30. En deuxième lieu, l'entreprise Jaeger Lecoultre a réorganisé son service après-vente et limité la distribution de ses pièces détachées principalement en vue d'améliorer la qualité de ce service après-vente. Le responsable de la société Schwartzmann a ainsi indiqué : " les grandes marques ont dû récupérer leur activité réparation car un certain nombre de réparateurs n'avaient plus les qualifications requises pour effectuer des interventions techniques correspondant aux standards imposés par la manufacture" et "quand un produit était mal réparé l'image de marque de Jaeger Lecoultre en souffrait ".
31. En troisième lieu, la politique de limitation des ventes de pièces détachées et de centralisation dans ses propres ateliers de la quasi totalité des réparations et interventions à caractère technique mise en place par l'entreprise Jaeger Lecoultre ne visait pas à accroître ses profits au détriment des consommateurs mais à promouvoir l'image et la qualité de la marque. Ceci ressort notamment des comparaisons de prix figurant aux paragraphes 20 et 22. Il faut également noter que la productivité de l'atelier de la marque se situe entre 1,3 et 1,5 réparation par horloger et par jour contre 3 réparations pour un atelier indépendant, en raison des objectifs que s'est fixés l'entreprise : ne pas refuser de réparer ses produits, quel qu'en soit l'état, et faire en sorte qu'un produit réparé fonctionne comme un produit neuf après son passage à l'atelier. Le niveau de minutie et de précision des réparations assurées par Jaeger Lecoultre est donc supérieur à celui assuré par les ateliers de réparation indépendants, comme la société Mouret.

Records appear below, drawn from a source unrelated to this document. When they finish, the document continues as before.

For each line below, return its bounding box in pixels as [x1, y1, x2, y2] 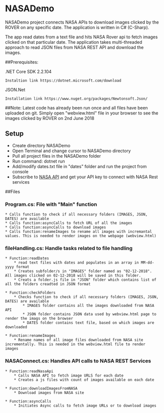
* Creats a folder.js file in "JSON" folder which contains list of [14, 277, 157, 282]
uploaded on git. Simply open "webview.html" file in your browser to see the [5, 110, 159, 116]
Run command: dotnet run [12, 158, 65, 164]
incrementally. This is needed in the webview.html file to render [5, 342, 146, 347]
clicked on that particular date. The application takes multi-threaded [5, 39, 142, 45]
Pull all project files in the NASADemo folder [12, 153, 101, 159]
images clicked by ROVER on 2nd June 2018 [5, 115, 94, 121]
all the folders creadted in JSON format [5, 282, 91, 287]

32. Dès lors, et nonobstant la circonstance que l'entreprise Mouret et d'autres ateliers d'horlogerie, qui avaient été agréés par Jaeger Lecoultre et le sont toujours par d'autres marques comparables par la technicité de leurs mouvements, aient les compétences techniques et l'outillage approprié pour effectuer des réparations de montres haut de gamme, il n'est pas établi que l'entreprise Jaeger Lecoultre ait abusé de sa position dominante sur le marché de ses pièces détachées en refusant d'approvisionner cette société en pièces détachées. L'entreprise Mouret n'a fait l'objet d'aucune pratique discriminatoire mais a subi les conséquences d'une réorganisation du service après-vente motivée par l'amélioration de la qualité des réparations.
33. Il résulte de ce qui précède qu'il y a lieu de faire application des dispositions précitées de l'article L. 464-6 du Code de commerce.
Décision
Article unique : Il n'y a pas lieu de poursuivre la procédure.